▶ WHAT THE TASK REQUIRES
From the line containing "동물병원 관리 프로그램이란? [10, 225, 223, 247]" down to the last line of the records below, copy every line exactly. Leave out everything before it.

▶ DATA PROVIDED

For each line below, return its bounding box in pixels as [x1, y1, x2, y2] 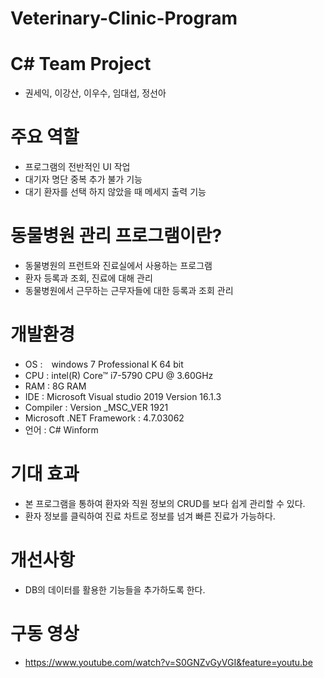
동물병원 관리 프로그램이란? [10, 225, 223, 247]
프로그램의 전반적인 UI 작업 [24, 161, 131, 173]
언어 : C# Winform [24, 423, 99, 436]
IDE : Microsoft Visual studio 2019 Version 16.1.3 [24, 390, 222, 402]
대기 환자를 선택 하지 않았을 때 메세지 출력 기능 [24, 186, 207, 198]
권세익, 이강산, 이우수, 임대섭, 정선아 [24, 87, 167, 99]
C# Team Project [10, 53, 152, 76]
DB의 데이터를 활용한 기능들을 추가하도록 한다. [24, 583, 206, 596]

▶ SOLUTION
동물병원 관리 프로그램이란? [10, 225, 223, 247]
프로그램의 전반적인 UI 작업 [24, 161, 131, 173]
언어 : C# Winform [24, 423, 99, 436]
IDE : Microsoft Visual studio 2019 Version 16.1.3 [24, 390, 222, 402]
대기 환자를 선택 하지 않았을 때 메세지 출력 기능 [24, 186, 207, 198]
권세익, 이강산, 이우수, 임대섭, 정선아 [24, 87, 167, 99]
C# Team Project [10, 53, 152, 76]
DB의 데이터를 활용한 기능들을 추가하도록 한다. [24, 583, 206, 596]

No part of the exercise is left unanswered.